Experimenting with Generative AI


Lineate recently attended the AI Summit conference in New York. We were inspired to do some experimentation with Generative AI using Optical Character Recognition using  AWS Textract and Anthropic’s Claude plugin for Google Sheets.   We adapted it to a health care use case to answer the following question: Can Generative AI pull medical information out of free-form medical records that are not designed to be computer readable? The results we found were pretty good.

Medical records are mostly unstructured - and they vary from clinic-to-clinic. But we were able to get accurate information out most of the time without any tuning or prompt engineering.   This suggests a modest amount of engineering can get to very high accuracy fairly quickly, far easier than building heuristics to adaptively parse various document formats. 
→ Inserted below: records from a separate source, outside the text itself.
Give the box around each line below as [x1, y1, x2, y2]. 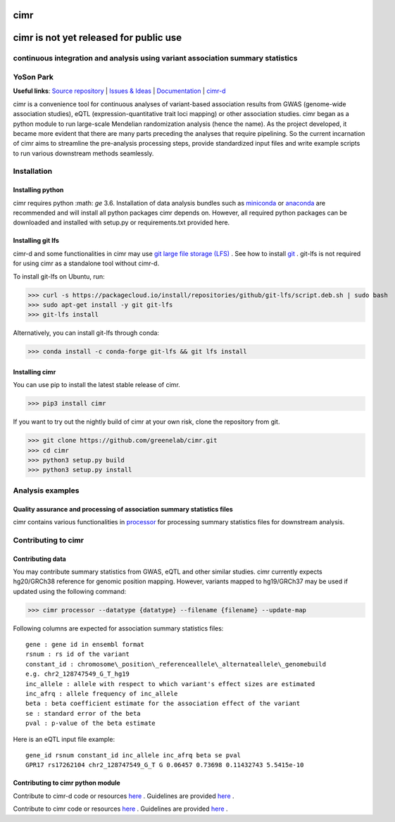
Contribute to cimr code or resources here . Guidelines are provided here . [13, 804, 228, 813]
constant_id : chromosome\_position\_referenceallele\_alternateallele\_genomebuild [25, 660, 327, 668]
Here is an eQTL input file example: [13, 735, 115, 743]
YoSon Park [13, 72, 54, 82]
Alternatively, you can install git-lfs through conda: [13, 329, 160, 337]
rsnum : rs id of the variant [25, 650, 130, 658]
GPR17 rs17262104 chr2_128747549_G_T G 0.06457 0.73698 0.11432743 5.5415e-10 [25, 761, 304, 769]
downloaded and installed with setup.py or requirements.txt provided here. [13, 218, 230, 227]
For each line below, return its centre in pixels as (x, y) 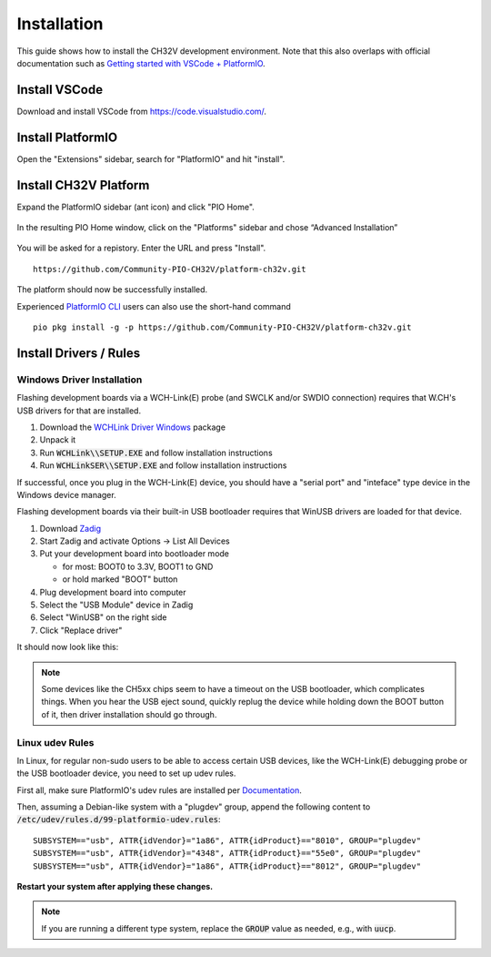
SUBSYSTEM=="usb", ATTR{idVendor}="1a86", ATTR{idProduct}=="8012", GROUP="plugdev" (227, 866)
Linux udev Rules (55, 742)
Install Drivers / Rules (79, 353)
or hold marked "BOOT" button (120, 579)
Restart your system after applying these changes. (115, 887)
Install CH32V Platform (83, 185)
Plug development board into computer (113, 592)
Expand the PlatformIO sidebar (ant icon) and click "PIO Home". (135, 207)
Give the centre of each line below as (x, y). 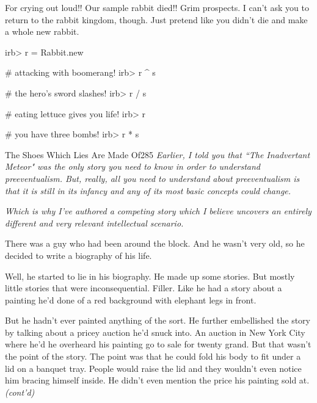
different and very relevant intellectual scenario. (94, 223)
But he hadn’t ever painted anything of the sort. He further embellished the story (158, 320)
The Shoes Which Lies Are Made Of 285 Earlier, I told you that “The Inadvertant (158, 154)
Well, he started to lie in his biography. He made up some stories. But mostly (150, 276)
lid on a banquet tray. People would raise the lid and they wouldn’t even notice (153, 368)
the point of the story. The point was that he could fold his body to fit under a (153, 356)
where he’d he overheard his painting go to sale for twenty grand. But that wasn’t (158, 344)
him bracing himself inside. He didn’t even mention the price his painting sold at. (157, 380)
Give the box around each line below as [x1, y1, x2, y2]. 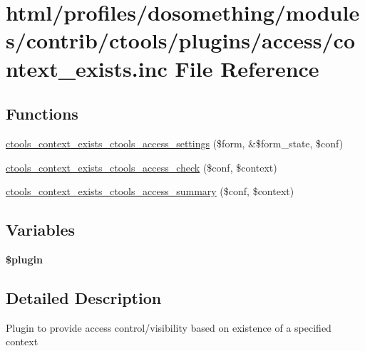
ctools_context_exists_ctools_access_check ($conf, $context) [6, 159, 277, 174]
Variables [6, 219, 76, 241]
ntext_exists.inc [6, 53, 168, 83]
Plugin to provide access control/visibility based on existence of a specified [6, 320, 331, 335]
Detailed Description [6, 286, 162, 308]
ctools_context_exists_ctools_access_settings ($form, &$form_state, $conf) [6, 135, 344, 150]
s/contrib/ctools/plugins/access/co [6, 26, 356, 55]
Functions [6, 103, 78, 125]

We wanted to try out Amazon Web Service’s Textract to see what it can do with scanned documents. To do this, we wrote a simple application and deployed it to AWS. You can try a demo here. It’s as simple as uploading a file, selecting the biomarkers you are interested in, and clicking “Extract Data.” We uploaded sample medical records and had the application search for various markers.   The results were good across a variety of medical record formats, and typically looked like below: 



For this record it accurately found and reported on 3 biomarkers, though it also pulled in the standard range of values for glucose.   With some tweaks of the prompt we pass to AWS, we were able to properly categorize this information.   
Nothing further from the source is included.